São filmes dotados de um padrão visual cuja única
obsessão aparente é a tal "qualidade". Filmes
como E Sua Mãe Também, Plata Quemada ou O
Crime do Padre Amaro obedecem a um mesmo sistema semiológico
que impõe às imagens apenas um compromisso com a fácil
compreensão do público e com sua diversão ou seu
agrado, bem ao estilo americano de produzir imagens. Pão e circo
em um mesmo plano. Nesse sentido, filmes como Cidade de Deus ou
Deus é Brasileiro não deixam de se inserir em um
contexto como esse, o primeiro mais do que o segundo.

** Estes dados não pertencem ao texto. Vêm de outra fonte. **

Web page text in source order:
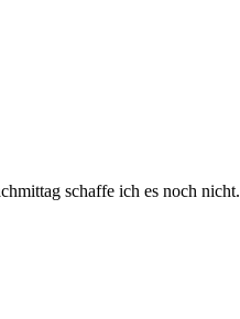
schaffe ich es noch nicht.
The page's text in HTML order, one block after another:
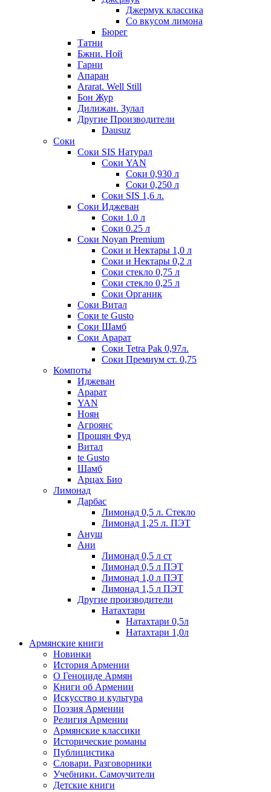
Джермук классика
Со вкусом лимона
Бюрег
Татни
Бжни. Ной
Гарни
Апаран
Ararat. Well Still
Бон Жур
Дилижан. Зулал
Другие Производители
Dausuz
Соки
Соки SIS Натурал
Соки YAN
Соки 0,930 л
Соки 0,250 л
Соки SIS 1,6 л.
Соки Иджеван
Соки 1.0 л
Соки 0.25 л
Соки Noyan Premium
Соки и Нектары 1,0 л
Соки и Нектары 0,2 л
Соки стекло 0,75 л
Соки стекло 0,25 л
Соки Органик
Соки Витал
Соки te Gusto
Соки Шамб
Соки Арарат
Соки Tetra Pak 0,97л.
Соки Премиум ст. 0,75
Компоты
Иджеван
Арарат
YAN
Ноян
Агроянс
Прошян Фуд
Витал
te Gusto
Шамб
Арцах Био
Лимонад
Дарбас
Лимонад 0,5 л. Стекло
Лимонад 1,25 л. ПЭТ
Ануш
Ани
Лимонад 0,5 л ст
Лимонад 0,5 л ПЭТ
Лимонад 1,0 л ПЭТ
Лимонад 1,5 л ПЭТ
Другие производители
Натахтари
Натахтари 0,5л
Натахтари 1,0л
Армянские книги
Новинки
История Армении
О Геноциде Армян
Книги об Армении
Иcкусство и культура
Поэзия Армении
Религия Армении
Армянские классики
Исторические романы
Публицистика
Словари. Разговорники
Учебники. Самоучители
Детские книги
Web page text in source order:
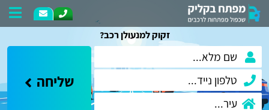
זקוק למנעולן רכב?
שליחה
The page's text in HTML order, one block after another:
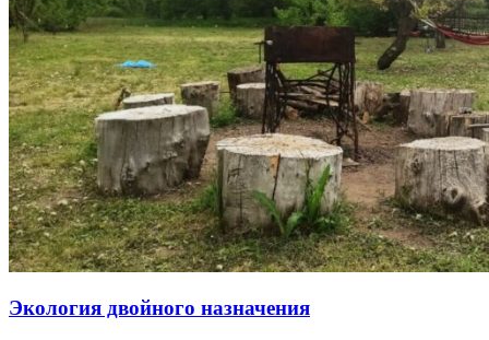
Экология двойного назначения
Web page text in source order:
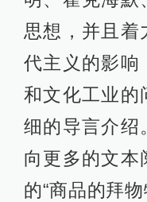
思想，并且着
代主义的影响
和文化工业的
细的导言介绍
向更多的文本
的“商品的拜
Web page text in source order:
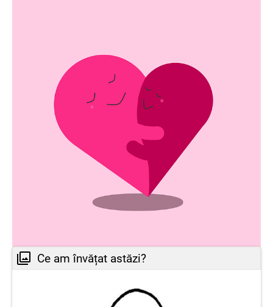
Ce am învățat astăzi?
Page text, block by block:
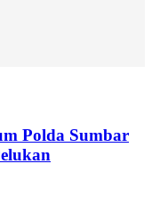
Polda Sumbar
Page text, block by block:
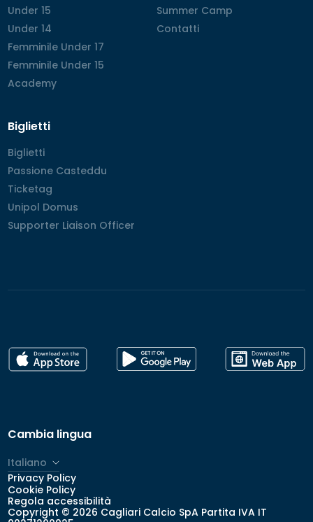
Under 15
Under 15
Under 14
Under 14
Femminile Under 17
Femminile Under 17
Femminile Under 15
Femminile Under 15
Academy
Academy
Summer Camp
Summer Camp
Contatti
Contatti
Biglietti
Biglietti
Biglietti
Passione Casteddu
Passione Casteddu
Ticketag
Ticketag
Unipol Domus
Unipol Domus
Supporter Liaison Officer
Supporter Liaison Officer
Cambia lingua
Italiano
English
Privacy Policy
Cookie Policy
Regola accessibilità
Copyright © 2026 Cagliari Calcio SpA Partita IVA IT
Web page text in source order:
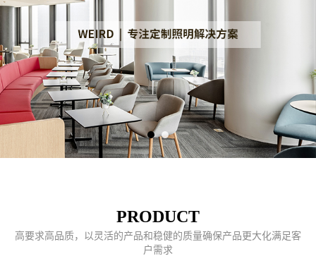
PRODUCT
高要求高品质，以灵活的产品和稳健的质量确保产品更大化满足客
户需求
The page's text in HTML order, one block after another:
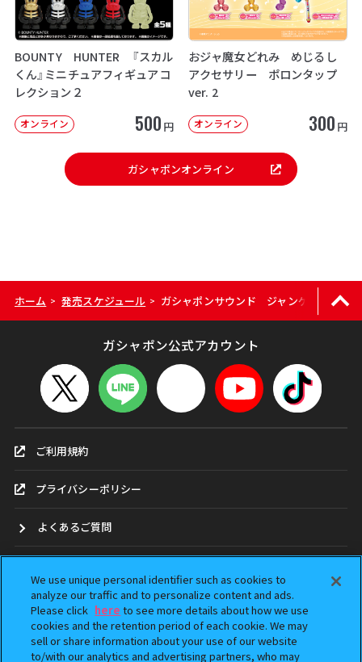
BOUNTY HUNTER 『スカル
くん』ミニチュアフィギュアコ
レクション２
オンライン 500 円
おジャ魔女どれみ めじるし
アクセサリー ポロンタップ
ver. 2
オンライン 300 円
ガシャポンオンライン
ホーム > 発売スケジュール > ガシャポンサウンド ジャンケンマンJP（
ガシャポン公式アカウント
ご利用規約
プライバシーポリシー
よくあるご質問
ガシャポンどこ？
アンケート
We use unique personal identifier such as cookies to
analyze our traffic and to personalize content and ads.
Please click here to see more details about how we use
cookies and the retention period of each cookie. We may
sell or share information about your use of our website
to/with our analytics and advertising partners, who may
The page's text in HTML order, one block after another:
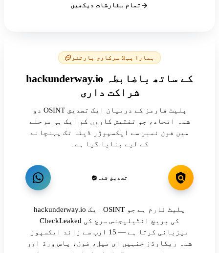
تمام سفارشات دیکھیں
ہمارا پہلا سرکاری پارٹنر
hackunderway.io کے ساتھ باضابطہ
شراکت داری
دو OSINT پلیٹ فارمز کے درمیان ایک تصدیق
شدہ اتحاد، جو تفتیش کاروں کو ایک ہی مرحلے
میں فون نمبر سے ایکسپوژر ڈیٹا تک پہنچانے
کے لیے بنایا گیا ہے۔
تصدیق شدہ
hackunderway.io ایک OSINT پلیٹ فارم ہے جو
CheckLeaked کی بریچ انٹیلیجنس سرچ کی
میزبانی کرتا ہے — 15 ارب سے زائد ایکسپوز
شدہ ریکارڈز جنہیں ای میل، فون، پاس ورڈ اور
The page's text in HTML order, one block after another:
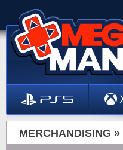
MERCHANDISING »
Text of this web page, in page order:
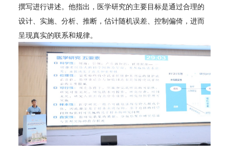
撰写进行讲述。他指出，医学研究的主要目标是通过合理的
设计、实施、分析、推断，估计随机误差、控制偏倚，进而
呈现真实的联系和规律。
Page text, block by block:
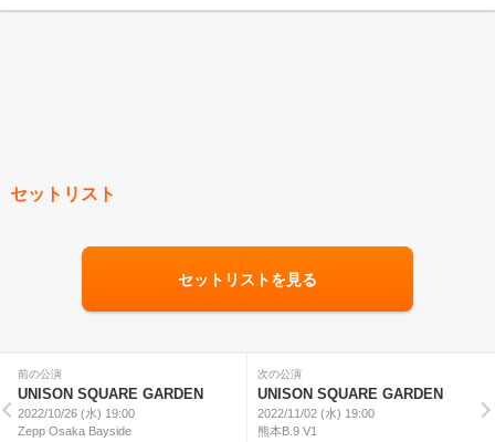
セットリスト
セットリストを見る
前の公演
UNISON SQUARE GARDEN
2022/10/26 (水) 19:00
Zepp Osaka Bayside
次の公演
UNISON SQUARE GARDEN
2022/11/02 (水) 19:00
熊本B.9 V1
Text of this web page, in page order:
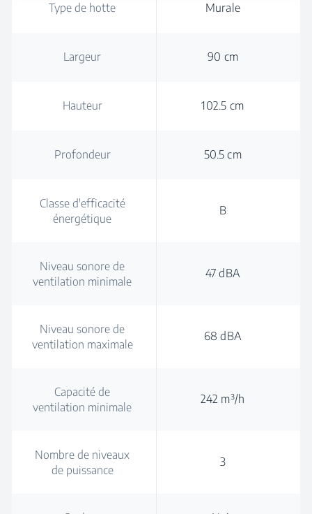
Type de hotte Murale
Largeur 90 cm
Hauteur 102.5 cm
Profondeur 50.5 cm
Classe d'efficacité
énergétique
B
Niveau sonore de
ventilation minimale
47 dBA
Niveau sonore de
ventilation maximale
68 dBA
Capacité de
ventilation minimale
242 m³/h
Nombre de niveaux
de puissance
3
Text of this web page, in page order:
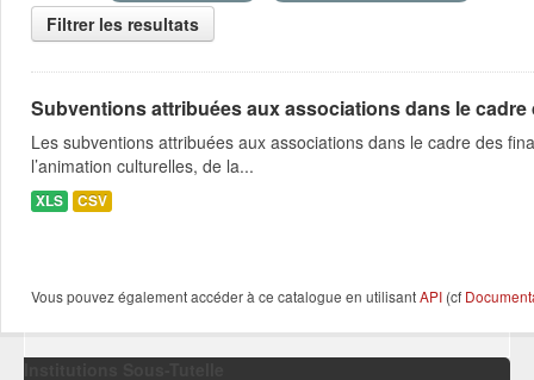
Filtrer les resultats
Subventions attribuées aux associations dans le
Les subventions attribuées aux associations dans le cadre des
l’animation culturelles, de la...
XLS CSV
Vous pouvez également accéder à ce catalogue en utilisantAPI (cf
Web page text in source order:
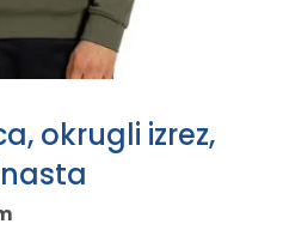
okrugli izrez,
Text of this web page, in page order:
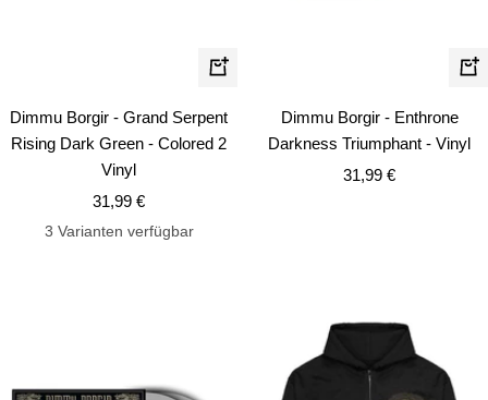
In
Warenkorb
Dimmu Borgir - Grand Serpent
Rising Dark Green - Colored 2
Vinyl
Angebotspreis
31,99 €
3 Varianten verfügbar
In
Dimmu Borgir - Enthrone
Darkness Triumphant - Vinyl
Angebotspreis
31,99 €
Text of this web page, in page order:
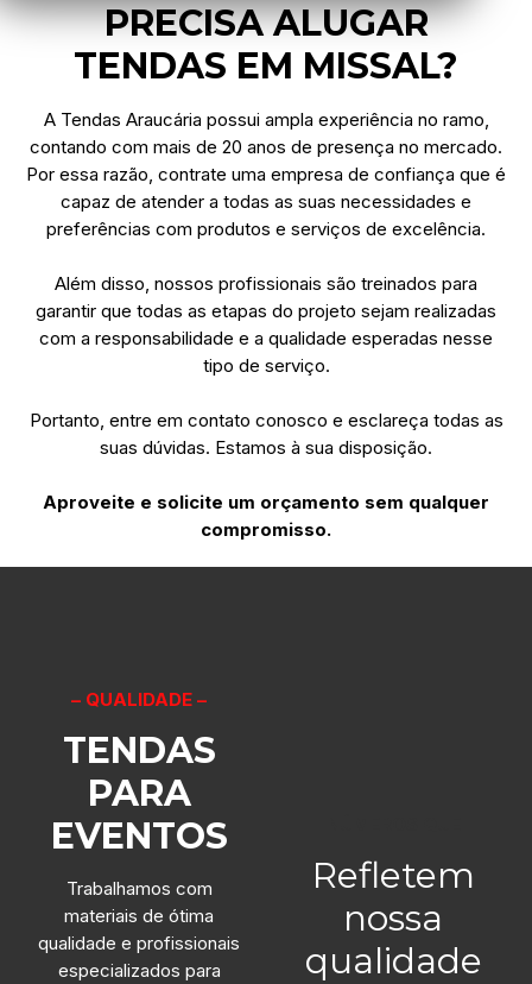
PRECISA ALUGAR
TENDAS EM MISSAL?
A Tendas Araucária possui ampla experiência no ramo,
contando com mais de 20 anos de presença no mercado.
Por essa razão, contrate uma empresa de confiança que é
capaz de atender a todas as suas necessidades e
preferências com produtos e serviços de excelência.
Além disso, nossos profissionais são treinados para
garantir que todas as etapas do projeto sejam realizadas
com a responsabilidade e a qualidade esperadas nesse
tipo de serviço.
Portanto, entre em contato conosco e esclareça todas as
suas dúvidas. Estamos à sua disposição.
Aproveite e solicite um orçamento sem qualquer
compromisso.
– QUALIDADE –
TENDAS
PARA
EVENTOS
Trabalhamos com
materiais de ótima
qualidade e profissionais
especializados para
Refletem
nossa
qualidade
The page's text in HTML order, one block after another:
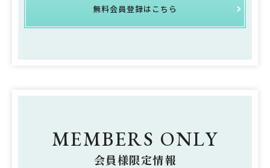
無料会員登録はこちら
MEMBERS ONLY
会員様限定情報

As imagens que giram,
que se fundem, que se sobrepõem para narrar a história da
favela carioca não servem a outra coisa senão a oferecer
ao espectador um espetáculo, espetáculo antes de tudo suportável
(já que o tema do filme seria por demais pesado para as platéias
mais habituadas com uma gramática televisiva), mas mais que suportável,
agradável.
Não entraremos
aqui nas causas profissionais ou circunstanciais que conduziram a este
quadro. O debate sobre a participação dos fotógrafos
na publicidade e no videoclipe e sobre uma suposta contaminação
da linguagem dos longas-metragens de ficção (e até
dos documentários) é sempre por demais polêmico para
ser posta unilateralmente, pelo menos em curto espaço. O que fica
como reflexão aqui é não uma origem mercadológica
das imagens produzidas pelo cinema brasileiro e também não
uma origem mercadologizóide. Fica sim uma pergunta de se queremos
imagens mais vendáveis, de fácil consumo, ou um cinema de
vigor artístico e, por que não, político.